Artikel 8 Termijnen van betaling

  • 1. De belasting bedoeld in artikel 2, onderdeel a, is verschuldigd bij de aanvang van het parkeren, tenzij het bij de aanvang van het parkeren in werking stellen van de parkeerapparatuur geschiedt door het via een telefoon inloggen op de centrale computer.

  • 2. De belasting bedoeld in artikel 2, onderdeel b, is verschuldigd op het tijdstip waarop de vergunning wordt verleend.

Artikel 9 Bevoegdheid tot aanwijzing parkeerplaatsen

De aanwijzing van de plaats waar, het tijdstip en de wijze waarop tegen betaling van de belasting bedoeld in artikel 2, onderdeel a, mag worden geparkeerd geschiedt in alle gevallen door het college van burgemeester en wethouders bij openbaar te maken besluit.

Artikel 10 Kosten

De kosten van de naheffingsaanslag ter zake van de belasting bedoeld in artikel 2, onderdeel a, bedragen € 52,00.

Artikel 11 Kwijtschelding

Bij de invordering van deze belasting wordt geen kwijtschelding verleend.

Artikel 12 Nadere regels door het college van burgemeester en wethouders

Het college van burgemeester en wethouders kan nadere regels geven met betrekking tot de heffing en de invordering van parkeerbelasting.

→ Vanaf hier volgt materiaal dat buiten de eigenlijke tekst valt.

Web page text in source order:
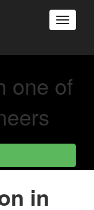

Artikel 13 Inwerkingtreding en citeertitel

  • 1. De Verordening parkeerbelastingen 2010 van 17 december 2009 wordt ingetrokken met ingang van de in het derde lid genoemde datum van ingang van de heffing, met dien verstande dat zij van toepassing blijft op de belastbare feiten die zich voor die datum hebben voorgedaan.

  • 2. Deze verordening treedt in werking met ingang van de vierde dag na die van de bekendmaking.

  • 3. De datum van ingang van de heffing is 1 januari 2011.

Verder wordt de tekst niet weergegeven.